--- Required action ---
Without including any images, please transcribe all the lines below exactly.

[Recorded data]
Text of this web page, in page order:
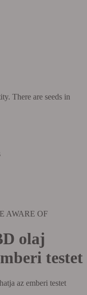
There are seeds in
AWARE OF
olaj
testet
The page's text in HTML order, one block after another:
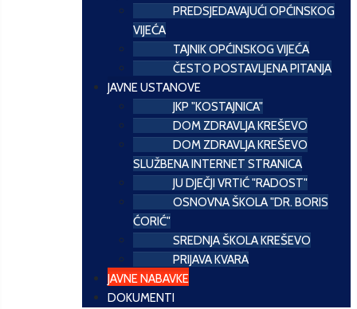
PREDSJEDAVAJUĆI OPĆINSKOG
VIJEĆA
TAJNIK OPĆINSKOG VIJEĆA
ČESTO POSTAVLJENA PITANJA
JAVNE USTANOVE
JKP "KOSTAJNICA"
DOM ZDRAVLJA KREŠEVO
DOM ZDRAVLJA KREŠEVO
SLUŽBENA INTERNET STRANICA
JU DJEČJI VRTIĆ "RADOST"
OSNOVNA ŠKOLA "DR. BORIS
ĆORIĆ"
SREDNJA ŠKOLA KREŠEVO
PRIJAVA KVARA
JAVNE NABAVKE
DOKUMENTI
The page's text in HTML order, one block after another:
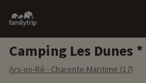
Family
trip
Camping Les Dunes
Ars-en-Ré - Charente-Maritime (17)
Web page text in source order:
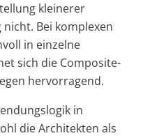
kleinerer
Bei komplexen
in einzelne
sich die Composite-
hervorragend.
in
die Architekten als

--- Solution below ---
Text of this web page, in page order:
There are seeds in
AWARE OF
olaj
testet
The page's text in HTML order, one block after another:
PREDSJEDAVAJUĆI OPĆINSKOG
VIJEĆA
TAJNIK OPĆINSKOG VIJEĆA
ČESTO POSTAVLJENA PITANJA
JAVNE USTANOVE
JKP "KOSTAJNICA"
DOM ZDRAVLJA KREŠEVO
DOM ZDRAVLJA KREŠEVO
SLUŽBENA INTERNET STRANICA
JU DJEČJI VRTIĆ "RADOST"
OSNOVNA ŠKOLA "DR. BORIS
ĆORIĆ"
SREDNJA ŠKOLA KREŠEVO
PRIJAVA KVARA
JAVNE NABAVKE
DOKUMENTI
The page's text in HTML order, one block after another:
Family
trip
Camping Les Dunes
Ars-en-Ré - Charente-Maritime (17)
Web page text in source order:
kleinerer
Bei komplexen
in einzelne
sich die Composite-
hervorragend.
in
die Architekten als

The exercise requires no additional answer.